One does not need to be a civil liberties absolutist to take that concern seriously.
Advocates for the ban often present the choice as binary: either legislate minors off social media, or do nothing. But critics argue that Canada has not yet made a serious investment in less invasive strategies that evidence suggests can work.
Aggressive public campaigns discouraging early smartphone adoption, phone-free school environments through at least Grade 9 or 10, and improved parental monitoring tools have each shown measurable impact on youth mental health in multiple studies. Holding platforms legally liable for the addictive design features they deploy specifically to keep young users engaged infinite scroll, algorithmically optimized content feeds, notification triggers is another avenue that remains largely unexplored in Canadian law.
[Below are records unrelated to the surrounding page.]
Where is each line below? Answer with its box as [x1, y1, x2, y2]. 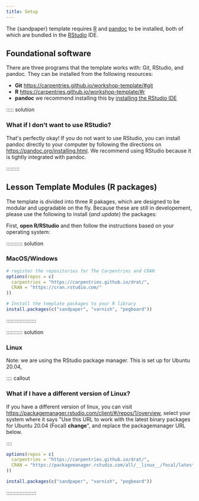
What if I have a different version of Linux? [6, 389, 130, 398]
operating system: [6, 228, 50, 235]
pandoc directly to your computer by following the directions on [6, 141, 162, 148]
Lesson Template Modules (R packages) [6, 182, 158, 192]
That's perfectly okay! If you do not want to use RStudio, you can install [6, 134, 181, 141]
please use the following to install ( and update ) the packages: [6, 210, 157, 217]
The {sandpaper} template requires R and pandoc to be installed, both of [6, 25, 184, 32]
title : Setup [6, 8, 38, 15]
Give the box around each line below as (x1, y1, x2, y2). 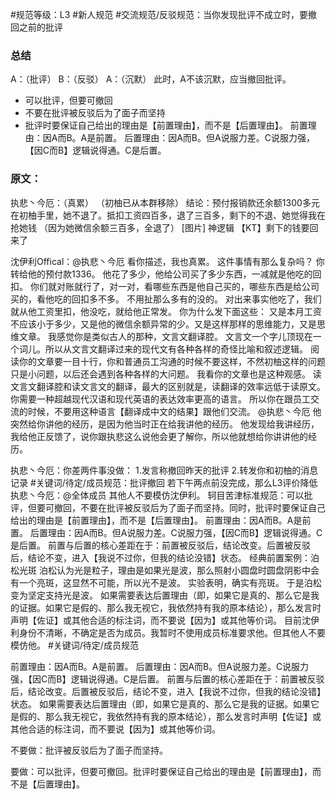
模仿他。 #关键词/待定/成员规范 (10, 639, 139, 651)
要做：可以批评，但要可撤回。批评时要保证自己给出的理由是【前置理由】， (10, 765, 313, 777)
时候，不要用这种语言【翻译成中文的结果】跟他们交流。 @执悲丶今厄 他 (27, 405, 322, 417)
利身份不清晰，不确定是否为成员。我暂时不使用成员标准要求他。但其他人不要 (10, 626, 326, 638)
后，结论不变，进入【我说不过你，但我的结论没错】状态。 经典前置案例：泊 (10, 551, 320, 563)
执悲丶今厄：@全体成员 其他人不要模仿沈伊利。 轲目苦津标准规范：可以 (10, 489, 305, 501)
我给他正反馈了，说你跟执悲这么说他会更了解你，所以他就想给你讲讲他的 (10, 430, 308, 442)
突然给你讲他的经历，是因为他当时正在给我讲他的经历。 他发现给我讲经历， (10, 418, 320, 430)
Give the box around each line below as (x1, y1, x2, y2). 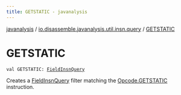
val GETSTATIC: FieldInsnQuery (6, 66, 85, 72)
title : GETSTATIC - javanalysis (6, 8, 87, 15)
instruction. (6, 83, 34, 90)
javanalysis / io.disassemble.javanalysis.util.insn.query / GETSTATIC (6, 25, 175, 32)
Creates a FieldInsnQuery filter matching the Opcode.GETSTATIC (6, 76, 168, 84)

Parents, after all, bear responsibility for their children’s digital lives regardless of what legislation exists. Even under the most comprehensive possible ban, a determined teenager with a willing parent or an indifferent one can find a workaround. Australia has already demonstrated that.
Canada now finds itself at a crossroads that many democracies will face in the years ahead. The instinct to shield children from documented harm is not only understandable it is admirable. But the mechanisms required to enforce that shield at scale carry their own serious costs, costs that fall on adults and children alike, and that do not disappear once the legislation is passed.
An ineffective ban solves little while creating false assurance. A genuinely effective one, however, may require the construction of a digital identity infrastructure that most Canadians would reject if it were proposed for any other purpose.
The cure, as the debate increasingly makes clear, must not be worse than the disease.